TER: What about the national oil companies? What are the prospects for those names getting more involved?
PD: The Brazilian government has tried to establish closer control over Petrobras (PBR:NYSE; PETR3:BOVESPA) over the last few years. It has insisted that all the pre-salt development activity be undertaken by Petrobras itself. As a result, it’s become a much more difficult situation for non-Petrobras players to be involved in Brazil. They can participate as investors, but it’s impossible for anyone other than Petrobras to be involved as an operator. You’ve got a tightening of the state’s grip there.

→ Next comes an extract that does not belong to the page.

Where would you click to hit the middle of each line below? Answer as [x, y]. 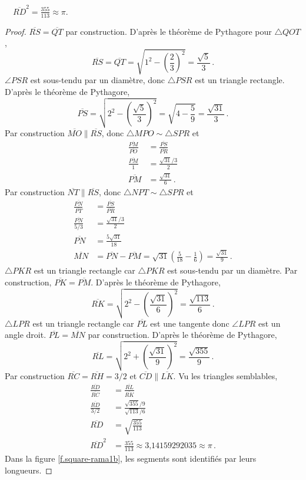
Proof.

Whether that will continue is possibly a bit more of an open question now because of very heavy development costs. Hitting 5 million barrels a day (5 MMbbl/d) by 2020 will be a costly task and will require a lot of technical and operational resources. Bringing the production onstream along with expanding the refining infrastructure is placing a huge burden on Petrobras. There is no doubt about the existence of the oil. The problems relate to extraction and logistics given the deepwater location, distance from the coast and the technical challenges of drilling through a very thick layer of salt. I have no doubt Petrobras will succeed in due course, but there are a lot of technical and financial hurdles to be overcome.